Al acabar la jornada, pasaba por su módulo para darle un beso y acariciar su pelo durante unos minutos antes de dormir.
Estos tres veranos quizá fueron los más felices que recuerdo. No todo era trabajo. Tras las jornadas -los internos iban a dormir muy pronto- descubríamos algunos de los secretos de la hermosa tierra portuguesa. Cuando vives entregado, cuando desplazas tus pequeñas preocupaciones y pones en el centro de tu afán las vidas de quienes realmente necesitan de tus manos, una especie de luz te hace ver todo con gratitud, una gratitud que es claridad interior. Cada pequeño detalle es revelación. Vivir tiene sentido, quizá porque en cada pequeñez encuentras una relación con todo sin necesidad de pensarlo mucho. Tal vez eso es sentir la experiencia de la gracia divina: como la amistad, como el amor, ocurre sin más.
Cada verano era difícil despedirme de Maria dos Remédios, pero la promesa de volver al año próximo mitigaba la separación. Supe de su muerte cuando era ya novicio en un convento.

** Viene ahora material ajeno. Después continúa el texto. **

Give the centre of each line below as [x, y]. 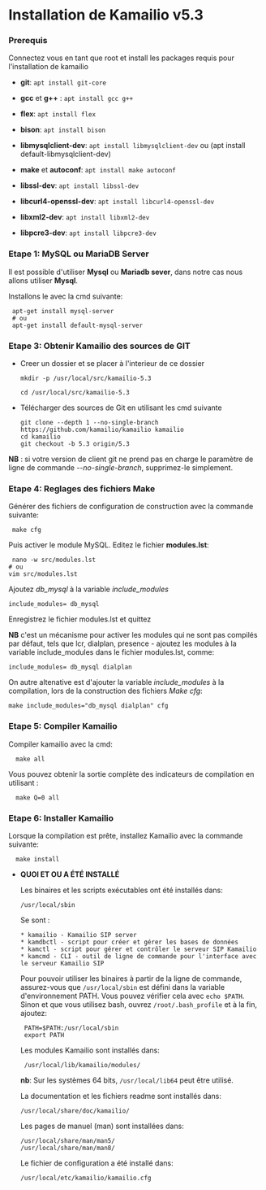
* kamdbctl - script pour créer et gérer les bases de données [129, 942]
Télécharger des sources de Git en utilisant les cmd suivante [121, 408]
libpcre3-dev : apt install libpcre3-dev [88, 233]
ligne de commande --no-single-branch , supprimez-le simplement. [121, 468]
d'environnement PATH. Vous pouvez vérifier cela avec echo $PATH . [132, 996]
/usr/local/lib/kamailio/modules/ [82, 1065]
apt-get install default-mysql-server [77, 325]
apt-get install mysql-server [63, 311]
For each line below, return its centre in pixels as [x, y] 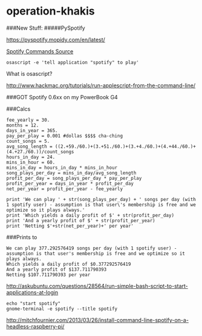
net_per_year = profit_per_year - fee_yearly [64, 189]
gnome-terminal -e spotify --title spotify [62, 309]
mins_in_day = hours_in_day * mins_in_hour [62, 168]
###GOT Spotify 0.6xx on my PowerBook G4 [62, 97]
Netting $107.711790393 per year [48, 275]
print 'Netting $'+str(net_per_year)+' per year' [70, 226]
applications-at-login [32, 292]
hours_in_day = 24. [31, 157]
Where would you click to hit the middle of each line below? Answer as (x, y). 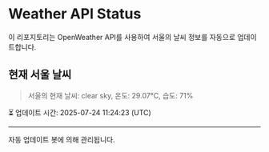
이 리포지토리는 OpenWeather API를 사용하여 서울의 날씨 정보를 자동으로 (122, 37)
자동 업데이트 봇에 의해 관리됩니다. (62, 139)
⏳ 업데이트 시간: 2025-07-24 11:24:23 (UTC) (80, 112)
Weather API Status (75, 14)
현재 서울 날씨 (40, 75)
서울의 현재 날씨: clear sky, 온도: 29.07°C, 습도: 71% (110, 95)
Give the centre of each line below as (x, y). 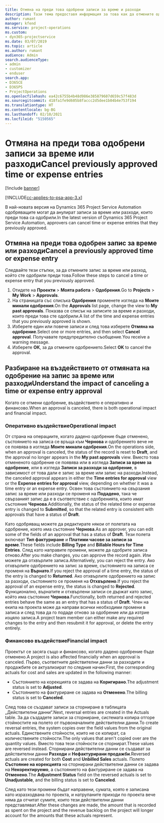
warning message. (31, 342)
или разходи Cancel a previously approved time (79, 251)
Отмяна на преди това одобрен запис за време (81, 243)
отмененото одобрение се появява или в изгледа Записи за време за (78, 462)
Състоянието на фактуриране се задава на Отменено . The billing (80, 692)
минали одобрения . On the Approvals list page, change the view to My (85, 306)
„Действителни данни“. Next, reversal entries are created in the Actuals (77, 712)
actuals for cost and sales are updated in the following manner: (68, 672)
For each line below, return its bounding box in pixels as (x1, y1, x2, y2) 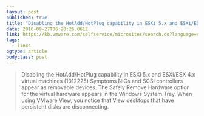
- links (12, 43, 32, 49)
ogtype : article (6, 49, 47, 55)
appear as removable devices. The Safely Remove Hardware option (21, 83, 190, 91)
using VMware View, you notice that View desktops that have (21, 97, 174, 104)
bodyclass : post (6, 54, 47, 60)
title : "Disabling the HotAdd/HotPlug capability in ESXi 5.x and (6, 20, 178, 26)
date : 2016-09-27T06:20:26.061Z (6, 26, 88, 32)
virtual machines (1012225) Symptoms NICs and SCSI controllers (21, 77, 183, 84)
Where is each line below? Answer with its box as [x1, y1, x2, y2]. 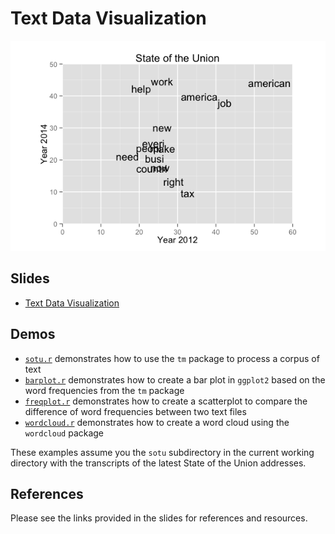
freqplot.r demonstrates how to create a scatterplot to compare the [24, 395, 308, 407]
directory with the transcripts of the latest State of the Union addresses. [10, 457, 307, 469]
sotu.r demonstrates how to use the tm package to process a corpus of [24, 352, 320, 364]
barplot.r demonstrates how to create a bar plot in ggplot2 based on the [24, 373, 326, 386]
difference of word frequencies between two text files [24, 405, 247, 417]
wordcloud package [24, 427, 105, 439]
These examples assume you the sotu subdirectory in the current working [10, 446, 315, 458]
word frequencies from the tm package [24, 384, 185, 396]
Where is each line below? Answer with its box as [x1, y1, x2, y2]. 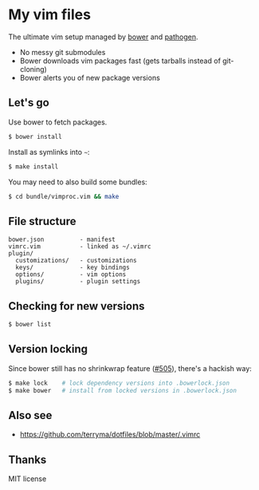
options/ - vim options [15, 271, 127, 279]
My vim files [8, 6, 92, 24]
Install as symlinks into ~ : [8, 147, 90, 156]
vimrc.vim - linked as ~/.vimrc [8, 243, 151, 251]
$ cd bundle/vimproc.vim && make [8, 192, 120, 200]
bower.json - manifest [8, 235, 116, 244]
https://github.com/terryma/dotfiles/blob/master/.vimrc [19, 429, 201, 440]
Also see [8, 409, 53, 422]
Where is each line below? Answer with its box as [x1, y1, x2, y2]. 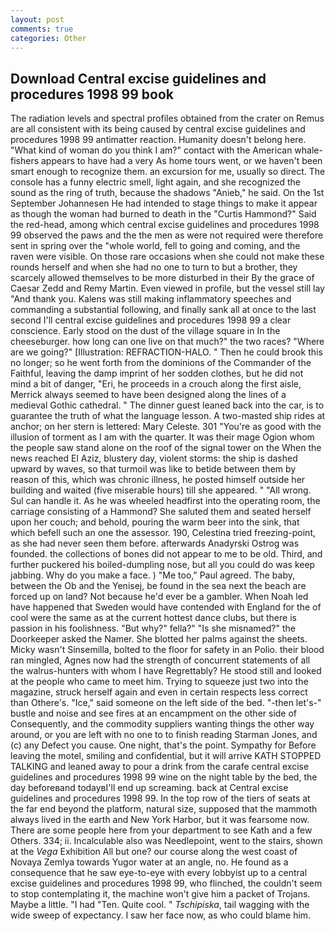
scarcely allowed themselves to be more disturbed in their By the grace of [10, 272, 315, 284]
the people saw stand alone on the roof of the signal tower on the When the [10, 442, 322, 454]
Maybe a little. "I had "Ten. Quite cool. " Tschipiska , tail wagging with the [10, 899, 310, 911]
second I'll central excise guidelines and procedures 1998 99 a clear [10, 314, 292, 326]
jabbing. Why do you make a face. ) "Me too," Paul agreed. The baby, [10, 569, 295, 581]
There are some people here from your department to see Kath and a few [10, 824, 313, 836]
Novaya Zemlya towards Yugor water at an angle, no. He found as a [10, 856, 289, 868]
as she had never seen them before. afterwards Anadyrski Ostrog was [10, 537, 300, 550]
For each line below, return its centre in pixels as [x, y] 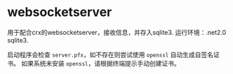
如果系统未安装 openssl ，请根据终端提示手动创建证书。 [100, 63]
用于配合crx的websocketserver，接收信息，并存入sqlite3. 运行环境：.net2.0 [117, 32]
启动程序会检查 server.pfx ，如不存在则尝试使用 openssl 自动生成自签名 [111, 54]
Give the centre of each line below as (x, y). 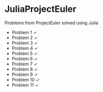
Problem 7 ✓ (25, 64)
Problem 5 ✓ (25, 53)
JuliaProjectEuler (41, 9)
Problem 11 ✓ (25, 85)
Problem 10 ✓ (26, 80)
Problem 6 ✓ (25, 58)
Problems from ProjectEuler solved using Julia (51, 23)
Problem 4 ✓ (25, 48)
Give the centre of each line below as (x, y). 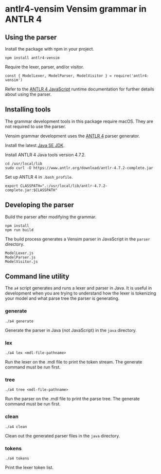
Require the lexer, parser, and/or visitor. (45, 67)
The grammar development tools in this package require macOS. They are (79, 121)
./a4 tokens (17, 458)
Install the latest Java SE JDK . (35, 145)
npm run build (19, 230)
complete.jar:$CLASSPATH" (31, 190)
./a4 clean (16, 427)
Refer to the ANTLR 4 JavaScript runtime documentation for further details (80, 89)
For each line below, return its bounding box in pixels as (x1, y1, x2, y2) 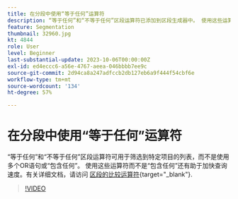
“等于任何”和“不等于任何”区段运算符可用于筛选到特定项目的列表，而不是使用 (7, 152, 229, 161)
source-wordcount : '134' (7, 83, 81, 90)
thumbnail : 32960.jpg (7, 30, 72, 37)
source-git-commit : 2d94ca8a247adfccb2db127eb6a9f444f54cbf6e (7, 69, 195, 76)
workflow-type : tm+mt (7, 76, 72, 83)
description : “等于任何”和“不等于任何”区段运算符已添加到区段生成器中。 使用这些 (7, 17, 223, 24)
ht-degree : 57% (7, 89, 52, 96)
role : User (7, 43, 40, 50)
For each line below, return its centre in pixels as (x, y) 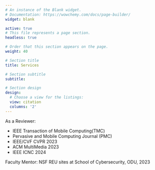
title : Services (22, 65)
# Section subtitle (25, 74)
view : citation (25, 102)
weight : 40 (16, 51)
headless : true (21, 38)
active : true (19, 28)
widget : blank (20, 19)
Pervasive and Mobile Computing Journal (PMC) (62, 136)
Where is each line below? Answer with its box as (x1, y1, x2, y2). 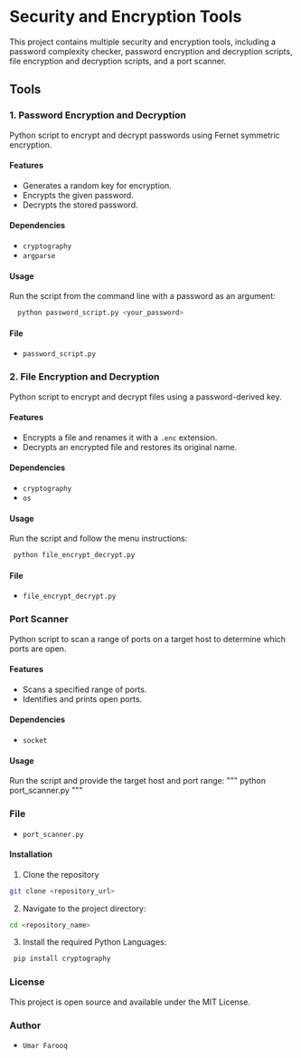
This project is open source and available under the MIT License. (9, 996, 251, 1007)
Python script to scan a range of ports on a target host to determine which (9, 633, 287, 644)
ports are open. (9, 643, 67, 654)
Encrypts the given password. (22, 189, 134, 200)
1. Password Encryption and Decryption (9, 109, 187, 121)
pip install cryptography (13, 954, 111, 964)
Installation (9, 849, 52, 860)
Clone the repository (22, 869, 99, 880)
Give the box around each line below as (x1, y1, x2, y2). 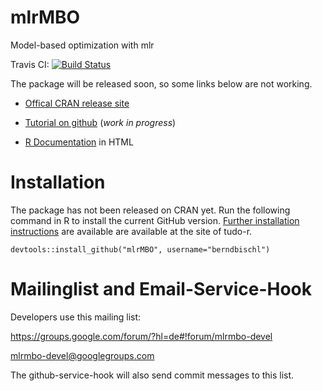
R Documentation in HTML (24, 136, 134, 148)
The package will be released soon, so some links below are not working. (10, 77, 313, 90)
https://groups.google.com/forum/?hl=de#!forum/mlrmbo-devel (10, 330, 273, 342)
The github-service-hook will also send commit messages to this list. (10, 369, 295, 381)
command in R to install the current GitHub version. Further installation (10, 214, 300, 226)
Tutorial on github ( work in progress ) (24, 116, 177, 128)
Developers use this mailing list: (10, 311, 142, 323)
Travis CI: (10, 58, 50, 70)
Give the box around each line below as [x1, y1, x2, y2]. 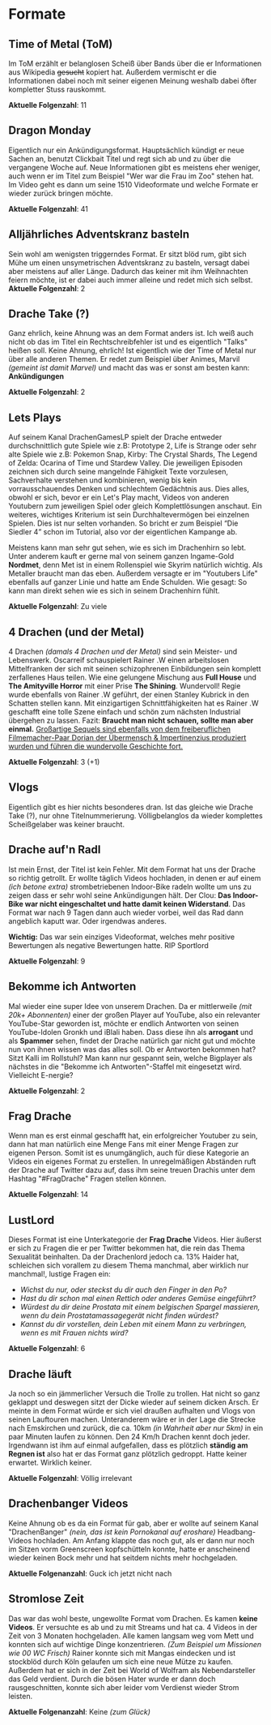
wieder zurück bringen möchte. [8, 188, 113, 198]
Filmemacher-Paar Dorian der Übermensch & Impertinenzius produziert [8, 733, 247, 743]
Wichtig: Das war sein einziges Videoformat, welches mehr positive [8, 932, 235, 942]
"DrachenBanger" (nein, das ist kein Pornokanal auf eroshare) [8, 1526, 216, 1537]
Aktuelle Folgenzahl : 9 [8, 956, 86, 966]
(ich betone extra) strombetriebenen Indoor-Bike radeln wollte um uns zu [8, 882, 252, 891]
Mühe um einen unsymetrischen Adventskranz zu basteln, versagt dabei [8, 257, 250, 268]
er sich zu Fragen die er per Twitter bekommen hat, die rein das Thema [8, 1243, 245, 1253]

Mi poesía se introduce en los misterios de la existencia y de Dios a través del misterio del ser humano. Estas experiencias al borde de la vida y de lo comprensible, sin duda, han influido en ello. Como decía Edith Stein, seguramente los acontecimientos decisivos de la historia del mundo fueron influenciados por almas de las que nada dicen los libros de historia. Confieso que a veces le hablo, le rezo a Maria dos Remédios, cuyos apellidos he olvidado. Pero la corriente vivificante de la vida mística permanece invisible. Es algo que sólo sabremos el día en que todo será revelado.